The first part of an IPCC trilogy, due over the next 12 months, this dense, 36-page document is considered the most comprehensive statement on our understanding of the mechanics of a warming planet.
It states baldly that, since the 1950s, many of the observed changes in the climate system are "unprecedented over decades to millennia".
Each of the last three decades has been successively warmer at the Earth's surface than any preceding decade since 1850.

"Our assessment of the science finds that the atmosphere and ocean have warmed, the amount of snow and ice has diminished, the global mean sea level has risen and that concentrations of greenhouse gases have increased," said Qin Dahe, co-chair of IPCC working group one, who produced the report.
Since 1950, they say, humanity is clearly responsible for more than half of the observed increase in temperatures.
But a so-called pause in the increase in temperatures in the period since 1998 is downplayed in the report. The scientists point out that this period began with a very hot El Nino year.

What is the IPCC?

In its own words, the IPCC is there "to provide the world with a clear scientific view on the current state of knowledge in climate change and its potential environmental and socio-economic impacts".
The offspring of two UN bodies, the World Meteorological Organization and the United Nations Environment Programme, it has issued four heavyweight assessment reports to date on the state of the climate.
These are commissioned by the governments of 195 countries, essentially the entire world. These reports are critical in informing the climate policies adopted by these governments.
The IPCC itself is a small organisation, run from Geneva with a full time staff of 12. All the scientists who are involved with it do so on a voluntary basis.
"Trends based on short records are very sensitive to the beginning and end dates and do not in general reflect long-term climate trends," the report says.
However, the report does alter a key figure from the 2007 study.
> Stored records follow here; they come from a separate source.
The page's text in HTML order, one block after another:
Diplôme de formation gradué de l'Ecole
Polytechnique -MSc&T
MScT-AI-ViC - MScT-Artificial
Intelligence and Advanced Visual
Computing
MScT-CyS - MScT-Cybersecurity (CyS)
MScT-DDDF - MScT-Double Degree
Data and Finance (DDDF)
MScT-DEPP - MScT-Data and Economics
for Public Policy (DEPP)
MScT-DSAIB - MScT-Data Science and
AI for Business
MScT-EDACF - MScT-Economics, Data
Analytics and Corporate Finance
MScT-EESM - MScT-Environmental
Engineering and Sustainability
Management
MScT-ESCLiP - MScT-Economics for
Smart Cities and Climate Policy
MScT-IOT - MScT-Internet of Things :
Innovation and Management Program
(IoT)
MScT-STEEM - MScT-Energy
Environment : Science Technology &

The temperature range given for a doubling of CO2 in the atmosphere, called equilibrium climate sensitivity, was 2.0C to 4.5C in that report.
In the latest document, the range has been changed to 1.5C to 4.5C. The scientists say this reflects improved understanding, better temperature records and new estimates for the factors driving up temperatures.
In the summary, the scientists say that sea level rise will proceed at a faster rate than we have experienced over the past 40 years.
They say that ocean warming dominates the increase in energy stored in the climate system, accounting for 90% of energy accumulated between 1971 and 2010.
For the future, the report says that projected warming for the end of this century is likely to exceed 1.5C, relative to to the period 1850-1900. (BBC)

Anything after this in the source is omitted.